**EXERCISE DIRECTIONS**.
Search the records for the word "particles" and copy every line in which it occurs.

**Collected data**.
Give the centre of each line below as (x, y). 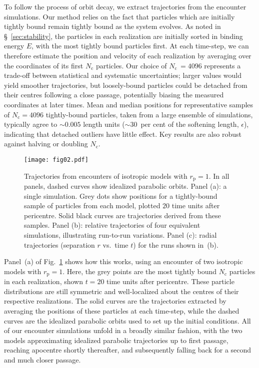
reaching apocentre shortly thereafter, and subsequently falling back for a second (128, 350)
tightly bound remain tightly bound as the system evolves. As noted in (112, 26)
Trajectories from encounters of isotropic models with (106, 176)
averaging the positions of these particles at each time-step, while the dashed (122, 311)
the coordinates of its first (44, 65)
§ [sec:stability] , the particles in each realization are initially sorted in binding (123, 36)
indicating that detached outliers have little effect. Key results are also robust (123, 134)
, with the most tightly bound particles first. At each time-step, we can (140, 46)
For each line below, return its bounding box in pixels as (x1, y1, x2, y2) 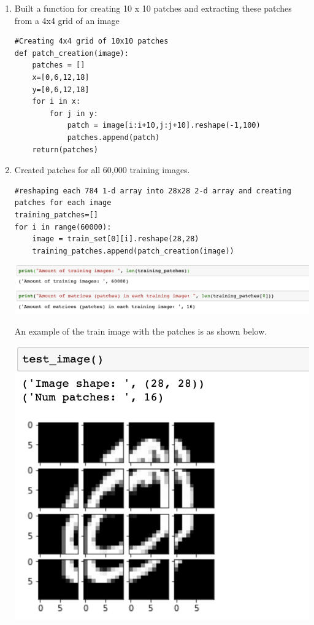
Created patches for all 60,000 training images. (14, 163, 190, 176)
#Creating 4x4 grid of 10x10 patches (14, 37, 169, 46)
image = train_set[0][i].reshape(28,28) (32, 235, 199, 244)
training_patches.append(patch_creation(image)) (32, 246, 234, 255)
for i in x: (32, 97, 81, 106)
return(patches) (32, 145, 98, 154)
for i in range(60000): (14, 222, 112, 231)
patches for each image (14, 198, 112, 208)
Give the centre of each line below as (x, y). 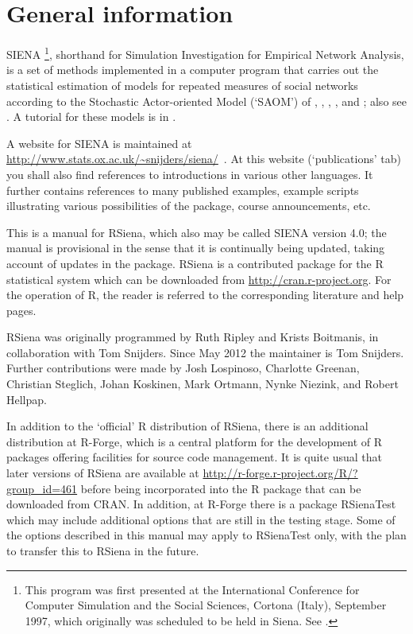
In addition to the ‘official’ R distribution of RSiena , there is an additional (187, 426)
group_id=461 (42, 488)
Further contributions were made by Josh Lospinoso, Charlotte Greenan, (183, 368)
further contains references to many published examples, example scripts (183, 190)
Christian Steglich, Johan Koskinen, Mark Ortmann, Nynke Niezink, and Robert (203, 384)
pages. (21, 310)
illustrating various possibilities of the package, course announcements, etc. (189, 206)
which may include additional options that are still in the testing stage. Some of (201, 519)
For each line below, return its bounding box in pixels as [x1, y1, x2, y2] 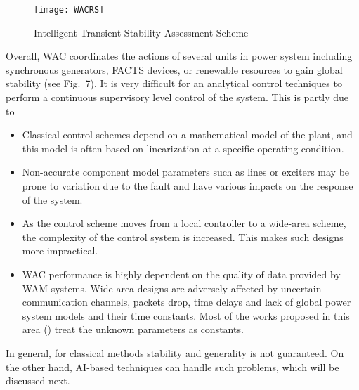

**OUTPUT FOR THIS EXERCISE**.
averaging the positions of these particles at each time-step, while the dashed (122, 311)
§ [sec:stability] , the particles in each realization are initially sorted in binding (123, 36)
, with the most tightly bound particles first. At each time-step, we can (140, 46)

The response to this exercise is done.